Our nation stands at a crossroads moment as the simmering crisis around policing and our justice system reaches a boiling point. Recent cases of police violence in Ferguson, Cleveland, and now Staten Island have stirred an awakening around what is increasingly understood as a pervasive and pernicious problem in America in which black lives are too often treated differently when it comes to police accountability and criminal justice.
Last week, I had the privilege of participating in a retreat with other faith leaders convened by Sojourners to learn about and make common cause with the ongoing efforts to seek justice in the tragic death of Michael Brown Jr. We spent a day talking to local faith leaders and young activists. We visited the memorial site in Ferguson where Brown was tragically killed and the streets where 120-plus days of protest have ensued. While it was heart-wrenching to stand and pray at the site where Brown was killed, I left the two days filled with a resilient sense of hope based on our conversations and interactions with a cross section of young people, most in their early to mid-20s, who embody modern-day freedom fighters. I hope we as a nation can listen to their voices and come to know their stories as we seek answers around what our response should be.

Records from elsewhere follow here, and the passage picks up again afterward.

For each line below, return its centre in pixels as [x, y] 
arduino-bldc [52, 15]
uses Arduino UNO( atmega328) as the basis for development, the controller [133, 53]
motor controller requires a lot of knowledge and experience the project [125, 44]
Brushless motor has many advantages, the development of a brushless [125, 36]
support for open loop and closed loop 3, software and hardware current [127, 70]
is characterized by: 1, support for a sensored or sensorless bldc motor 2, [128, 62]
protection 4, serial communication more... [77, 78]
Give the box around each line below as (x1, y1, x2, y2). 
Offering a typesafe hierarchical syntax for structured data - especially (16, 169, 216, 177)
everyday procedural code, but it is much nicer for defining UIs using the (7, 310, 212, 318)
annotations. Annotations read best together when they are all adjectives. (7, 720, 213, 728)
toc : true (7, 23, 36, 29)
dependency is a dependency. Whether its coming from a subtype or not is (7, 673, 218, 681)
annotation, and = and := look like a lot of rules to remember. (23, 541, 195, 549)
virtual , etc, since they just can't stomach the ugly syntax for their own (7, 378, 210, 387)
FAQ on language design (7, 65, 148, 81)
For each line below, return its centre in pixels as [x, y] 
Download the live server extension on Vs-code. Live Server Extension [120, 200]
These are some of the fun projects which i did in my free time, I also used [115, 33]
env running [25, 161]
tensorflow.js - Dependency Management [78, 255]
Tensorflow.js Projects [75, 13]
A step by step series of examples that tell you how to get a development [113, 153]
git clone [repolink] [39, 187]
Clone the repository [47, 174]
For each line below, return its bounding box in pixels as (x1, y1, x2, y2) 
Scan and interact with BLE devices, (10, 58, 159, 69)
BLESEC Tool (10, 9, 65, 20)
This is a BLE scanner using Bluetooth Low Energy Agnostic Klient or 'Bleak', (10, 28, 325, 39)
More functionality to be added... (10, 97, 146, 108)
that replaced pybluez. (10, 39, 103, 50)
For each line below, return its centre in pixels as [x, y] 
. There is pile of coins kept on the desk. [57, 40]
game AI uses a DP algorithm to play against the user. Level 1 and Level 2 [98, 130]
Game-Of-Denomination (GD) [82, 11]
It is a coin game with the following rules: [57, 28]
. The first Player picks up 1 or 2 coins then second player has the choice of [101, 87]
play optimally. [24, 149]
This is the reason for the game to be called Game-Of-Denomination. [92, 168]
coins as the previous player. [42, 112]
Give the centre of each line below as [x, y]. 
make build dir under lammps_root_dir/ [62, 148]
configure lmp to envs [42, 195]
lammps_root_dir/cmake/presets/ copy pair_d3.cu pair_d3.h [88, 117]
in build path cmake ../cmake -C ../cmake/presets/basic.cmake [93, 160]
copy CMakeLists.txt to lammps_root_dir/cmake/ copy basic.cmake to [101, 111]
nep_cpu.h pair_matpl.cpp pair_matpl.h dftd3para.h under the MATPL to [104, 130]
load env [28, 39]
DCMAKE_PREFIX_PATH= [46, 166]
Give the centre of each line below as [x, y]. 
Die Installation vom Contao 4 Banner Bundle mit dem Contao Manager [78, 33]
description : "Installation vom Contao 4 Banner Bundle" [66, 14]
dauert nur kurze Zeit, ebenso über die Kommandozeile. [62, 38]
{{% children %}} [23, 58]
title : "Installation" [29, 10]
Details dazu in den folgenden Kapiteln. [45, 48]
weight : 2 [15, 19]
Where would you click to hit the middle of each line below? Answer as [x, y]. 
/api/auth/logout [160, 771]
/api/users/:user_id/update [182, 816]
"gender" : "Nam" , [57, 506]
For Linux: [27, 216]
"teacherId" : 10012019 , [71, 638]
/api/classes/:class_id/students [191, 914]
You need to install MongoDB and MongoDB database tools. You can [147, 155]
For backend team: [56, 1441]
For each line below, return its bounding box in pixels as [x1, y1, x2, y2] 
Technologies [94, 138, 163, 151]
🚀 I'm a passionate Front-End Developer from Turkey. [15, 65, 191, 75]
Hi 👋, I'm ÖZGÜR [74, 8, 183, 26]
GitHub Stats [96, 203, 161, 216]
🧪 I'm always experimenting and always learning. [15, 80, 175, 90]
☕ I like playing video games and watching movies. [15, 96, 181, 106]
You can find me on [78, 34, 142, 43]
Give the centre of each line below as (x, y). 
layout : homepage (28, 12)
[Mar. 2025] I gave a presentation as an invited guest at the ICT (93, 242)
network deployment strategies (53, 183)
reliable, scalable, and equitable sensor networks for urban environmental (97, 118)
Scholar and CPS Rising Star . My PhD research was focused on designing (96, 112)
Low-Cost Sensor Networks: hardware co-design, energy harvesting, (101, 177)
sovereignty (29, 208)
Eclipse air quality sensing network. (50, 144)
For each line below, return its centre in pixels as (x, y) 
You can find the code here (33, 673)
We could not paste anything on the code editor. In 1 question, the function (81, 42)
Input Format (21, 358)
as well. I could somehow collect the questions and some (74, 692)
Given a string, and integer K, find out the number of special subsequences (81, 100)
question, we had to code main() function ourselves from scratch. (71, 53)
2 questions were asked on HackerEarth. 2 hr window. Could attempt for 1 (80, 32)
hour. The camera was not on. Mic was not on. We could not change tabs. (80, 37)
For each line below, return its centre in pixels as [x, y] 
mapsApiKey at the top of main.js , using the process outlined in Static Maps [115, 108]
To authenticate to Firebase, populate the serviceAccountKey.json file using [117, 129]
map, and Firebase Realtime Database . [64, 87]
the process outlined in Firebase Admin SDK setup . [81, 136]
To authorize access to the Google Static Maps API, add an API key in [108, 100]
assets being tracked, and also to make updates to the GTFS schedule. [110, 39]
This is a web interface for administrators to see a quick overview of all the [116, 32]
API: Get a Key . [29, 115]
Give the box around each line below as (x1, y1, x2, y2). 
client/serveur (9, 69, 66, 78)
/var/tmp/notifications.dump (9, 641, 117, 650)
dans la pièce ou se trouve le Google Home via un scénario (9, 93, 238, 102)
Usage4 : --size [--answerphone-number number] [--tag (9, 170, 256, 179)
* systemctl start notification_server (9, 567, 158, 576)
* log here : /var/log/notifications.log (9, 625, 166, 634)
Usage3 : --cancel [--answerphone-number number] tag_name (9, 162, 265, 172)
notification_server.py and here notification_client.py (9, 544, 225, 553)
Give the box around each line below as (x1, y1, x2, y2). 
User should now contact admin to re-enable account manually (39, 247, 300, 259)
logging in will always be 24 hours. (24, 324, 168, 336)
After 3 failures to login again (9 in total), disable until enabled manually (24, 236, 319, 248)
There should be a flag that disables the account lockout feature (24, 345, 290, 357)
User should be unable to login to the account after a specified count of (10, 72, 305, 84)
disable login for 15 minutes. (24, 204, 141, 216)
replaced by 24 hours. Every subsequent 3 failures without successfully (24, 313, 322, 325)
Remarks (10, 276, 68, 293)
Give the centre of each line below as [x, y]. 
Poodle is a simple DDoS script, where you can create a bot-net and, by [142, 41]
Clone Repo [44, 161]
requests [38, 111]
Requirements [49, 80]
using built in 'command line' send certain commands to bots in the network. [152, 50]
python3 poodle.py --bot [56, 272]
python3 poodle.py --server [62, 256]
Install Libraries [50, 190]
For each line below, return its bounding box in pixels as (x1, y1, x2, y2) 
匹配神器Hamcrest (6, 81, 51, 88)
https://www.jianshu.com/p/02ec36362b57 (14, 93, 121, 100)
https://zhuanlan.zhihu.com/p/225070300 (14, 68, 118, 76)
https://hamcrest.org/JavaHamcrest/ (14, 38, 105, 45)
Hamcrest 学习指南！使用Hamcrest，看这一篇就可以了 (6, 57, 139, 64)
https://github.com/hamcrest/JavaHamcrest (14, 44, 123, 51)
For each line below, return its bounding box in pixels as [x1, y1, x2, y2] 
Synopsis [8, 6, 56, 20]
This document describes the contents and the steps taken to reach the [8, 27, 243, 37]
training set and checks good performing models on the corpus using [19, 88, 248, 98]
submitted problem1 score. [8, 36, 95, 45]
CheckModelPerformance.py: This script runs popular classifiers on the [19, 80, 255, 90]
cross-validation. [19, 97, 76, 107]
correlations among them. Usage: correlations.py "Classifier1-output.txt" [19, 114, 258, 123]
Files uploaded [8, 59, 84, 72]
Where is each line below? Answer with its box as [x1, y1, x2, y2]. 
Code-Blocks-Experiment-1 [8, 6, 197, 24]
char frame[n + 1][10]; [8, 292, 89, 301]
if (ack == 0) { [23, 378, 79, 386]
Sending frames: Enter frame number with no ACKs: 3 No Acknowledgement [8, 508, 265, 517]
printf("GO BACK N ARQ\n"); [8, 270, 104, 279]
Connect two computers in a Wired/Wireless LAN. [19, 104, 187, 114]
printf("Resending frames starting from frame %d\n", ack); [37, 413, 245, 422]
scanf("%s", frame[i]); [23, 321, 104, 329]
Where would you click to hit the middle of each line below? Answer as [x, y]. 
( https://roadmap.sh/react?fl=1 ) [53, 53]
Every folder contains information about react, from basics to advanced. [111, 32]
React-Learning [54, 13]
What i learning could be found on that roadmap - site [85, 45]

Young activists at the center of the protest movement in Ferguson are refusing to accept cosmetic change or symbolic commitments; instead they are fighting to transform their community and our nation so that neither punishment nor privilege will be systemically or viciously tied to the color of our skin. In the process, these young activists are picking up the broken pieces of the civil rights struggle. Their courage, willingness to sacrifice, and bold vision gave me a great deal of hope for what America can be.